Consuelo Tamayo was born in Santa Fe, Granada. She was educated at a convent, and trained to dance and sing there, and in Madrid. At age 14, Consuelo Tamayo married Ramón Tortajada, her music teacher and agent.

==Career==
La Tortajada toured internationally for more than twenty years, as a popular Spanish dancing and musical act on the vaudeville circuit. She is one of the Spanish dancers credited with introducing the fandango to North American audiences. "Of all the Spanish dancers America has ever seen," commented an American newspaper writer in 1902, "she is far and away the best."
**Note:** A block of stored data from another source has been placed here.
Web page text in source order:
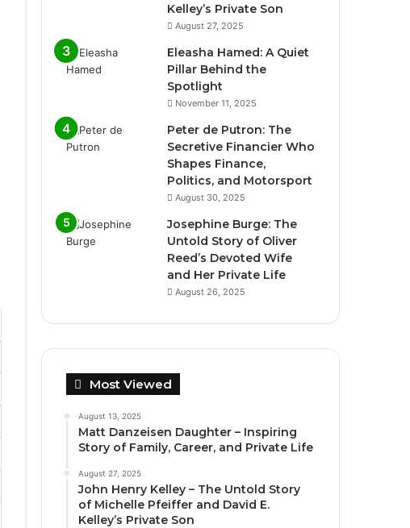
Kelley’s Private Son
August 27, 2025
Eleasha Hamed: A Quiet
Pillar Behind the
Spotlight
November 11, 2025
Peter de Putron: The
Secretive Financier Who
Shapes Finance,
Politics, and Motorsport
August 30, 2025
Josephine Burge: The
Untold Story of Oliver
Reed’s Devoted Wife
and Her Private Life
August 26, 2025
Most Viewed
August 13, 2025
Matt Danzeisen Daughter – Inspiring
Story of Family, Career, and Private Life
August 27, 2025
John Henry Kelley – The Untold Story
of Michelle Pfeiffer and David E.
Kelley’s Private Son
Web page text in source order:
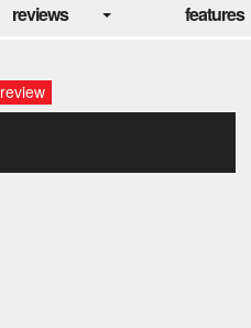
reviews features
review
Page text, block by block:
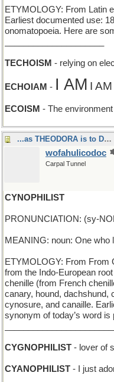
ETYMOLOGY: From Latin
Earliest documented use:
onomatopoeia. Here are
TECHOISM - relying on
ECHOIAM - I AM I AM
ECOISM - The
...as THEODORA is to DOROTHY
wofahulicodoc
Carpal Tunnel
CYNOPHILIST
PRONUNCIATION: (sy-
MEANING: noun: One who
ETYMOLOGY: From From
from the Indo-European
chenille (from French
canary, hound, dachshund,
cynosure, and canaille.
synonym of today’s word is
CYGNOPHILIST - lover of
CYANOPHILIST - I just
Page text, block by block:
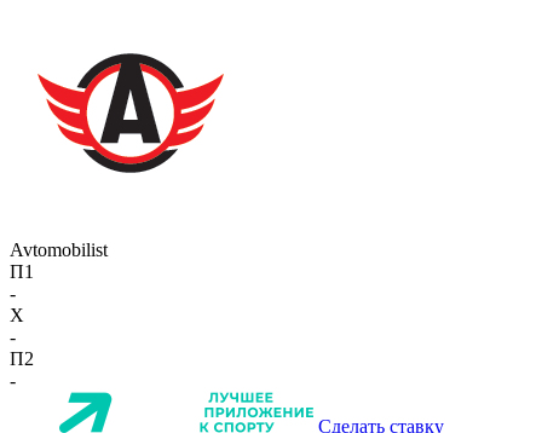
Avtomobilist
П1
-
X
-
П2
-
Сделать ставку
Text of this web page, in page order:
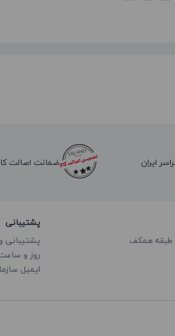
ایران ضمانت اصالت
پشتیبانی
پشتیبانی و
روز و ساعت
ایمیل
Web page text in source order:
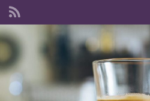
Search for:
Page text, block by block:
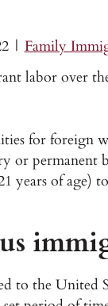
| Family
labor over
for foreign
permanent
years of age)
to the United
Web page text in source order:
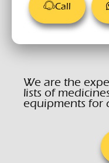
Call
We are the
lists of
equipments for
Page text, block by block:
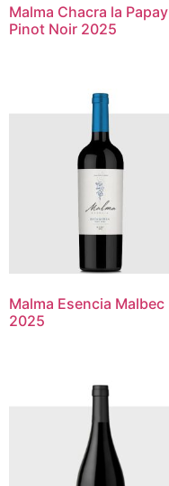
Malma Chacra la Papay
Pinot Noir 2025
Malma Esencia Malbec
2025
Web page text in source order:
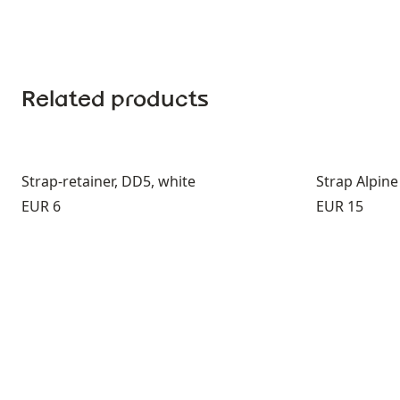
Related products
Strap-retainer, DD5, white
Price:
EUR 6
Strap
Price:
EUR 15
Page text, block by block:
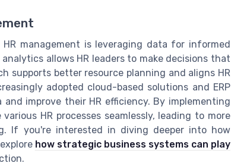
management is leveraging data for informed
allows HR leaders to make decisions that
supports better resource planning and aligns HR
adopted cloud-based solutions and ERP
improve their HR efficiency. By implementing
HR processes seamlessly, leading to more
If you're interested in diving deeper into how
how strategic business systems can play
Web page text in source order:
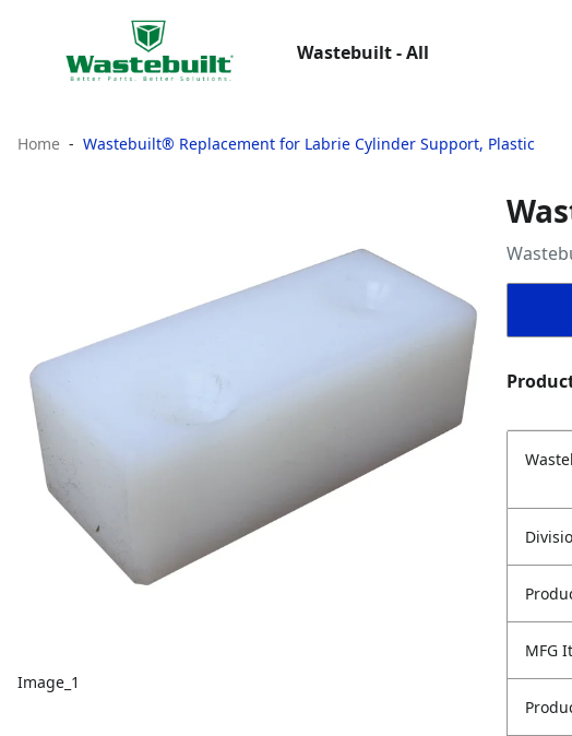
Wastebuilt - All
Home Wastebuilt® Replacement for Labrie Cylinder Support, Plastic
Image_1
MFG
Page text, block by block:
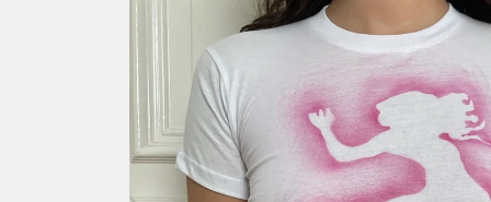
information
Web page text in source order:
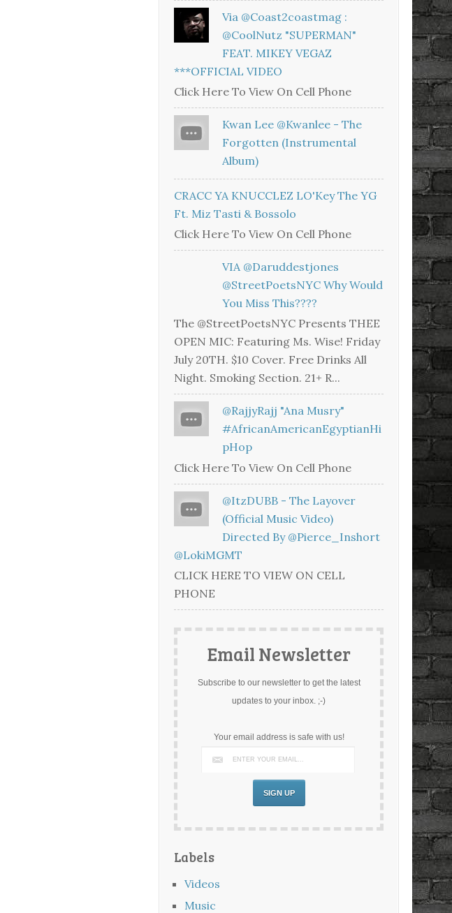
Via @coast2coastmag :
@CoolNutz "SUPERMAN"
FEAT. MIKEY VEGAZ
***OFFICIAL VIDEO
Click Here To View On Cell Phone
Kwan Lee @kwanlee - The
Forgotten (Instrumental
Album)
CRACC YA KNUCCLEZ LO'Key The YG
Ft. Miz Tasti & Bossolo
Click Here To View On Cell Phone
VIA @daruddestjones
@StreetPoetsNYC Why Would
You Miss This????
The @StreetPoetsNYC Presents THEE
OPEN MIC: Featuring Ms. Wise! Friday
July 20TH. $10 Cover. Free Drinks All
Night. Smoking Section. 21+ R...
@RajjyRajj "Ana Musry"
#AfricanAmericanEgyptianHi
PHop
Click Here To View On Cell Phone
@ItzDUBB - The Layover
(Official Music Video)
Directed By @Pierce_Inshort
@LokiMGMT
CLICK HERE TO VIEW ON CELL
PHONE
Email Newsletter
Subscribe to our newsletter to get the latest
updates to your inbox. ;-)
Your email address is safe with us!
Labels
Videos
Music
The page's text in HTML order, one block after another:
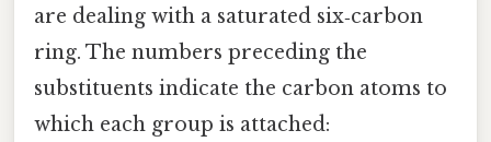
are dealing with a saturated six‑carbon
ring. The numbers preceding the
substituents indicate the carbon atoms to
which each group is attached:
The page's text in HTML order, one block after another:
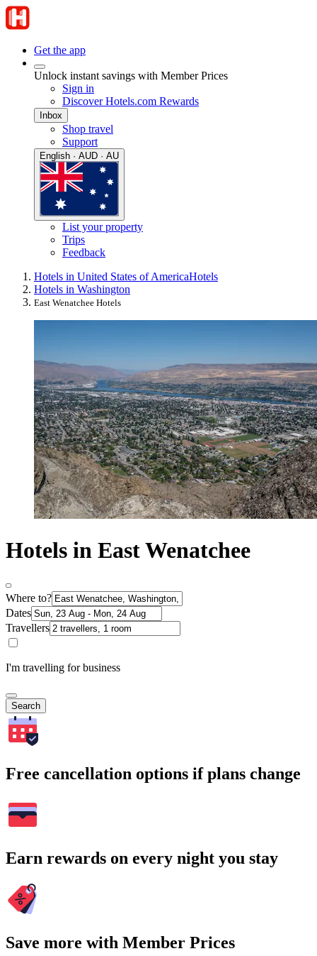
Get the app
Unlock instant savings with Member Prices
Sign in
Discover Hotels.com Rewards
Inbox
Shop travel
Support
English · AUD · AU
List your property
Trips
Feedback
Hotels in United States of AmericaHotels
Hotels in Washington
East Wenatchee Hotels
Hotels in East Wenatchee
Where to?
Dates
Travellers
I'm travelling for business
Search
Free cancellation options if plans change
Earn rewards on every night you stay
Save more with Member Prices
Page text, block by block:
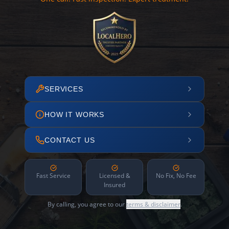
SERVICES
HOW IT WORKS
CONTACT US
Fast Service
Licensed &
Insured
No Fix, No Fee
By calling, you agree to ourterms & disclaimer.
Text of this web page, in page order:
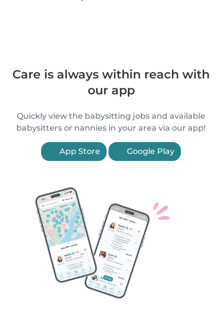
Care is always within reach with
our app
Quickly view the babysitting jobs and available
babysitters or nannies in your area via our app!
App Store Google Play
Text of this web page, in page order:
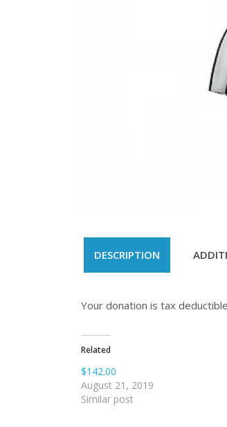
DESCRIPTION
Your donation is tax
Related
$142.00
August 21, 2019
Similar post
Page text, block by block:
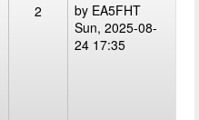
2 by EA5FHT
Sun, 2025-08-
24 17:35
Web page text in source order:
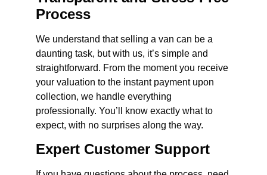
Process
We understand that selling a van can be a
daunting task, but with us, it’s simple and
straightforward. From the moment you receive
your valuation to the instant payment upon
collection, we handle everything
professionally. You’ll know exactly what to
expect, with no surprises along the way.
Expert Customer Support
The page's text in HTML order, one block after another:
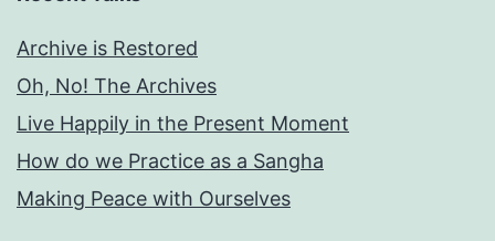
Archive is Restored
Oh, No! The Archives
Live Happily in the Present Moment
How do we Practice as a Sangha
Making Peace with Ourselves
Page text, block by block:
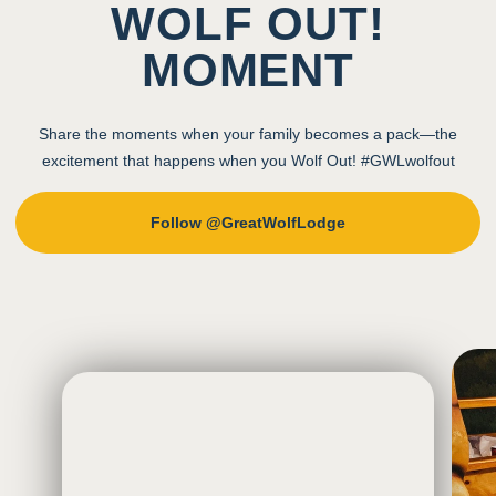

Publicity surrounding La Tortajada focused on violence and passion, reinforcing stereotypes about the "fiery" Spanish temperament. In North America she was billed as "The Lady of the Duels", with publicity suggesting that she was fought over in duels throughout Europe. She had a physical confrontation with a rival over the design of a costume, in 1894.

==Personal life==
She retired from the stage after 1913 and returned to Granada to live in Santa Fe. She was reported to be living in seclusion with her husband and son in 1926. Ramón Tortajada died in 1928. Consuelo Tamayo died in 1957, aged 90 years. There is a street named for her (Calle Consuelo Tamayo la Tortajada) in Santa Fe, Granada.